His penis is just on the outside of me, between my legs. I am not sure if I had panties on or not. My mind tells me he ejaculated before entering me. And that is all I have ever been able to recall.
It ended soon afterward. I told a school friend what was happening, and she told my mom. I don’t know why I told my friend, but maybe, feeling that the intensity of the situation had shifted, I could no longer keep the secret.
When my mother approached me about it, I was sick with shame and refused to discuss it. She in turn told Naomi, who came rushing over to our house.
I was hastily preparing to leave the house. As I quickly ran from my home, Naomi caught up to me. Throwing her arms around me, she brought me to the curb, and the two of us sat, side by side. She held me and cried, repeatedly telling me to just think of it as a “bad nightmare.”
It would come to my knowledge, through my mother and her investigation, that Milton had a strong history of pedophilia, as well as a gambling addiction to the horse track.

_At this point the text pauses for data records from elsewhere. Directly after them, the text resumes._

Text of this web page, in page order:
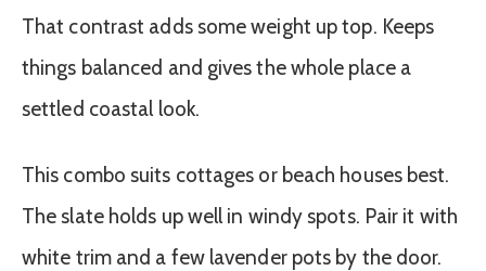
That contrast adds some weight up top. Keeps
things balanced and gives the whole place a
settled coastal look.
This combo suits cottages or beach houses best.
The slate holds up well in windy spots. Pair it with
white trim and a few lavender pots by the door.
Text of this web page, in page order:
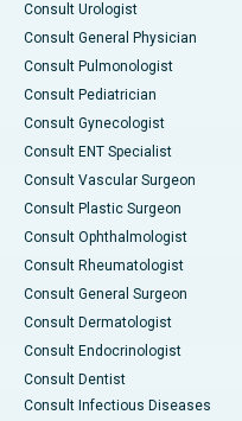
Consult Urologist
Consult General Physician
Consult Pulmonologist
Consult Pediatrician
Consult Gynecologist
Consult ENT Specialist
Consult Vascular Surgeon
Consult Plastic Surgeon
Consult Ophthalmologist
Consult Rheumatologist
Consult General Surgeon
Consult Dermatologist
Consult Endocrinologist
Consult Dentist
Consult Infectious Diseases
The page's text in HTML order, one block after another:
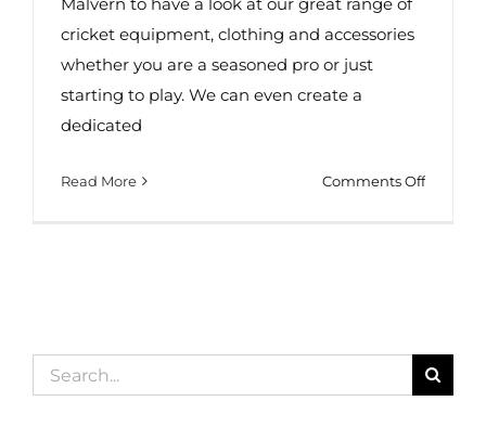
cricket equipment, clothing and accessories
whether you are a seasoned pro or just
starting to play. We can even create a
dedicated
Read More Comments Offon
Search
for:

Apparently, the family had owned a car dealership on the East Coast. Through civil legal action taken against him for similar pedophile behavior, they had lost the family business.

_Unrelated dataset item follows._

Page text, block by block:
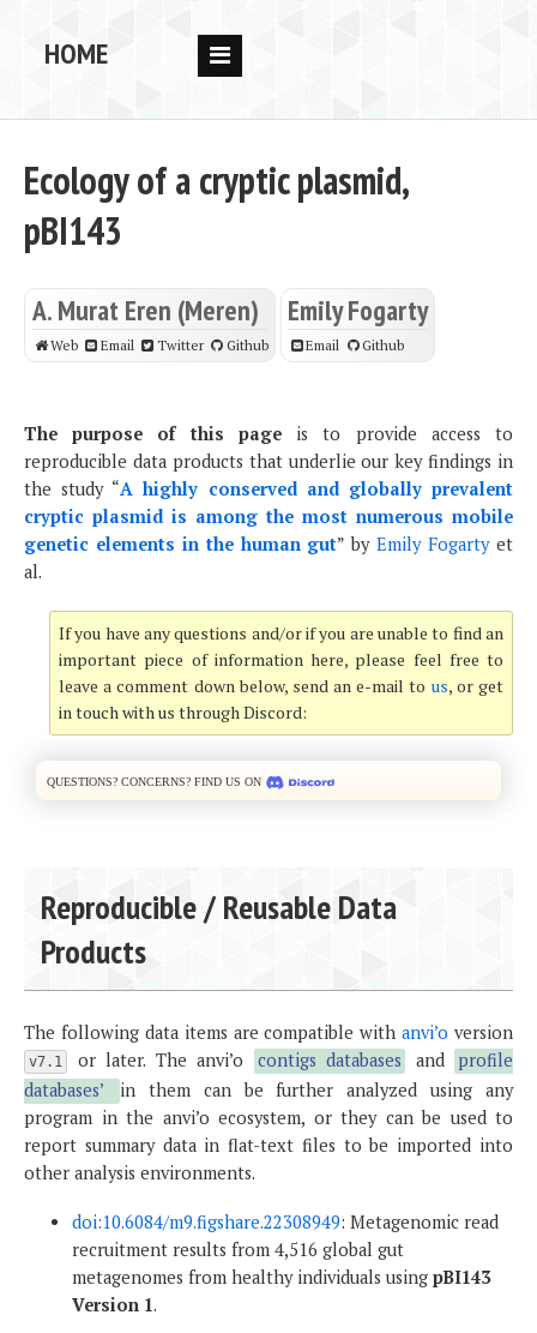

Naomi must have known what was taking place between her husband and me. And she did nothing, allowing it to continue. This violation, above all else, is what hurt me the most as I matured and began to understand the situation.
I remember telling my mother that Milton threatened me, saying if I told anyone he “would cut me up, including my ears.” That was a lie—a lie told by a kid who felt guilty.
Twenty years later, my mother was dying, and I was helping her die. It would be a special time for both of us. Lung cancer was killing her. Her addiction to cigarettes had caught up to her.
We were watching the story of actress Patty Duke on TV. Molestation is a part of Patty’s story. My mother, for the first time, asked me a question that must have been in her mind for a long time. When you know your time is limited, you start finishing up unfinished business.
“Why did you never tell anyone what was happening between you and Milton? I don’t understand why you went along with it.”
My heart crumbled. Her inference was clear. It was my fault for being a willing participant.
I broke down. Through my tears I could barely speak. I attempted to explain to her how the relationship works between an opportunist pedophile and a little girl needing love. No Hollywood ending here, in my mom’s last days.
She could not or would not understand. I believe that for her to take any responsibility for the dysfunctional home environment that fostered the relationship between Milton and me was beyond her emotional capabilities. Even within our flawed family, I always knew my mom loved me. And I loved her. I was unwilling to hammer out our family’s dark past as we attempted to say our final good-byes. I could not hurt her in that way. Sometimes, forgiving others is a gift we give to ourselves, too.
Milton always smelled of Brute cologne. For years afterward, I secretly kept a bottle of it in the bottom draw of my dresser. Uncapping the bottle, I would breathe deeply. I was a young girl remembering a man who made her feel loved.
No criminal or civil action was ever sought against him.
I did attempt to find Milton about two years ago, ready in real time to deal with him. He was dead.